Google’s OSS-Fuzz, which is just one of many public fuzzing platforms, contains tens of thousands of bugs—a number most development teams cannot even hope to keep up with. But the sheer number of vulnerabilities is not the only challenge. The reports generated by automated vulnerability detection tools provide little information about the security impacts of the vulnerabilities detected. This makes it practically impossible to prioritize the most dangerous vulnerabilities so that they can be corrected quickly. The need for automated vulnerability and exploitability testing techniques has never been greater.
Our research introduces a formal expression of the exploitability of a given vulnerability to tell us how likely it is that an attacker will be able to influence the behavior of a certain kind of vulnerability through program inputs. Intuitively, a vulnerability whose effects on a program can be finely controlled by an attacker is more dangerous that a vulnerability that is less exploitable. Our formal evaluation technique measures the number of unique behaviors that an attacker can control. But knowing the number of behaviors is only part of the solution. You must also be able to determine how dangerous the behaviors are.

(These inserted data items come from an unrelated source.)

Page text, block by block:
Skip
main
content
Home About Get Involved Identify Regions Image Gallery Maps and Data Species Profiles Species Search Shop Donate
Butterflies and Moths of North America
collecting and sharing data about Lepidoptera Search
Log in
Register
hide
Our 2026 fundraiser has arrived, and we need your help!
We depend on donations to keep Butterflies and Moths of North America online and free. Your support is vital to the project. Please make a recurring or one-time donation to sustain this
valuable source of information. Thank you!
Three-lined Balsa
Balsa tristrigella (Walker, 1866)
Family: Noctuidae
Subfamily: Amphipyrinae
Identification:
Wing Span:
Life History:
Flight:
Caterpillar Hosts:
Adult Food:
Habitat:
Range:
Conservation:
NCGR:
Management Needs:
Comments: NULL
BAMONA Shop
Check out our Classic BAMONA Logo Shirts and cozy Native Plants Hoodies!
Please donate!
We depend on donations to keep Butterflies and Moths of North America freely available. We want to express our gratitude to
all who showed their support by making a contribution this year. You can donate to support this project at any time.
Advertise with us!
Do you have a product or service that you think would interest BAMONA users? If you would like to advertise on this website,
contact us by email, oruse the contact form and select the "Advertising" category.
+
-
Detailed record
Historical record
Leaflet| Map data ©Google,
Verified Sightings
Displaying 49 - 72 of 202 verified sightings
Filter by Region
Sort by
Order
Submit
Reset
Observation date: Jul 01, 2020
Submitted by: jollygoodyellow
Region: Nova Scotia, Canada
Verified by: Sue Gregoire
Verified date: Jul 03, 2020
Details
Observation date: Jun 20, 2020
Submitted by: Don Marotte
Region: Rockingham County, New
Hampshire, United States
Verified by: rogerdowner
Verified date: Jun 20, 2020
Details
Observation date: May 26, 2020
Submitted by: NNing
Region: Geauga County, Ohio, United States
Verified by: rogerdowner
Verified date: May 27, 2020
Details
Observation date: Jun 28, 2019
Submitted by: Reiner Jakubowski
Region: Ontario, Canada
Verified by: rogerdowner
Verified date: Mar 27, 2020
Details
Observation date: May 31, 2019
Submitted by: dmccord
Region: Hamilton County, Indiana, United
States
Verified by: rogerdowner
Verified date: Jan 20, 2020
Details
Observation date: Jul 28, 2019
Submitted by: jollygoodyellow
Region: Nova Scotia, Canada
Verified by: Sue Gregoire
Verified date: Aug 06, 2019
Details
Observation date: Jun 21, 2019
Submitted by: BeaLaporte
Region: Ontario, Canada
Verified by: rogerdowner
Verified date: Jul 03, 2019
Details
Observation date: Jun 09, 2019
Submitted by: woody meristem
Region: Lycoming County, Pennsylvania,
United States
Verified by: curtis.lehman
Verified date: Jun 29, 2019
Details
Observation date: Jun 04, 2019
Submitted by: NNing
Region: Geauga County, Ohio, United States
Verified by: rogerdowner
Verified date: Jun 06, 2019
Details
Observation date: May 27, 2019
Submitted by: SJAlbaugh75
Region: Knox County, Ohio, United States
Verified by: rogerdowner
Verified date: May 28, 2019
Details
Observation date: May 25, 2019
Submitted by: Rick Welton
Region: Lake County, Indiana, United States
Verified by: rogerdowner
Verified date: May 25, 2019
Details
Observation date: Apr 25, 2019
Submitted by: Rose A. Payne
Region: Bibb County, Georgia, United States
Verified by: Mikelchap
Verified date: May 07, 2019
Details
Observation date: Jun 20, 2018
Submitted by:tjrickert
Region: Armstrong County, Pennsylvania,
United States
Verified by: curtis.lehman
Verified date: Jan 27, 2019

Our approach is to include all this information to arrive at a priority score—a unique and complex challenge. Formal methods ensure that the results are transparent and explainable. However, they can also be used to explore areas that have only rarely been addressed by researchers until now. And, in the limited esearch that does exist, the methods used always rely on either an expert’s judgment or on a rough classification that assumes all vulnerabilities in a class are equally dangerous.
Our research was published in the proceedings of Usenix Security 2025, one of the world’s leading scientific conferences on security (A-rank*). It also resulted in a platform. We tested and validated our approach on verification tasks involving real memory corruption vulnerabilities taken from CVEs (Common Vulnerabilities and Exposures databases) and on a benchmark of vulnerabilities detected by Google’s OSS-Fuzz. Our assessment covered a wide range of programs from widely used libraries like libxml2 and libpng, large-scale complex systems like openssl, and the universal bootloader u-boot, for example. Our approach produced a relevant classification of the danger of different vulnerabilities, establishing a new state of the art.


Syzbot (Linux):
1,500+ vulnerabilities still open.
OSS Fuzz (Google):
4,000+ vulnerabilities still open.
Today’s verification tools identify far more vulnerabilities than what can be corrected. So, how do you know where to begin? By using formal methods, vulnerabilities can be prioritized according to how dangerous they are.»
Determining the degree to which an attacker can effectively control
vulnerabilities is only the first step toward automated vulnerability detection. Among the many problems that must still be solved are how to assess other aspects of vulnerability exploitability, how to combine heterogeneous analysis results into a single score and ensure that the
score is relevant, and, finally, how to deploy these analyses on a large enough scale with computing speeds fast enough for on-the-fly testing. This research marks a foundational first step. We are continuing to explore the extensions of these concepts and their application to real-world use cases in research for the national PEPR Cybersécurité initiative.